* Collection entries:
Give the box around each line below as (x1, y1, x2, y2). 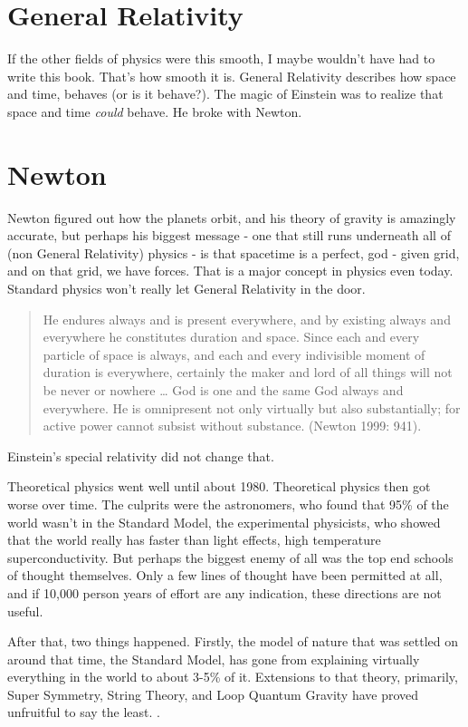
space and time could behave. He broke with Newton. (7, 102, 302, 121)
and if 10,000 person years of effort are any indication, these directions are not (7, 583, 442, 602)
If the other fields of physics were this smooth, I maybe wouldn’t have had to (7, 49, 435, 68)
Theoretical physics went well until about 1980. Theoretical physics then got (7, 477, 431, 496)
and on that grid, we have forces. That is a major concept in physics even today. (7, 261, 454, 280)
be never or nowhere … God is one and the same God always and (43, 380, 404, 399)
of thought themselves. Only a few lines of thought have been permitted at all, (7, 566, 443, 585)
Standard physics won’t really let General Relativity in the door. (7, 279, 366, 297)
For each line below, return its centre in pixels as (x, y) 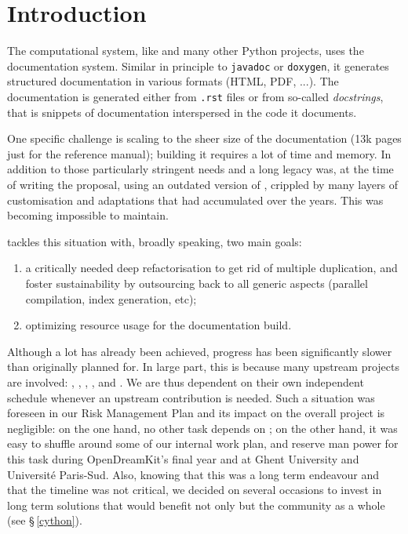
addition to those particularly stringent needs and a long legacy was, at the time (200, 169)
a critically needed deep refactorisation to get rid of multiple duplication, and (211, 268)
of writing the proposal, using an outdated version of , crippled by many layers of (202, 184)
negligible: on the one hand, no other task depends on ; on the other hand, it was (202, 428)
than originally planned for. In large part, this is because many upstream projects (203, 367)
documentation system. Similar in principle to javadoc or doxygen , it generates (198, 65)
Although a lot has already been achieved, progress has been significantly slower (200, 351)
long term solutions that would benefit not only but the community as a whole (196, 505)
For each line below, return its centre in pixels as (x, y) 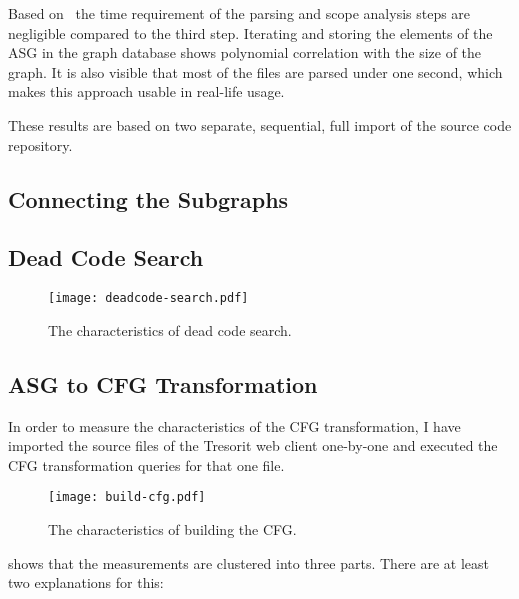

* GOAL OF THE EXERCISE: Which of the lines above include the word "other"? List those lines.

* EXERCISE OUTPUT:
If the other fields of physics were this smooth, I maybe wouldn’t have had to (7, 49, 435, 68)
negligible: on the one hand, no other task depends on ; on the other hand, it was (202, 428)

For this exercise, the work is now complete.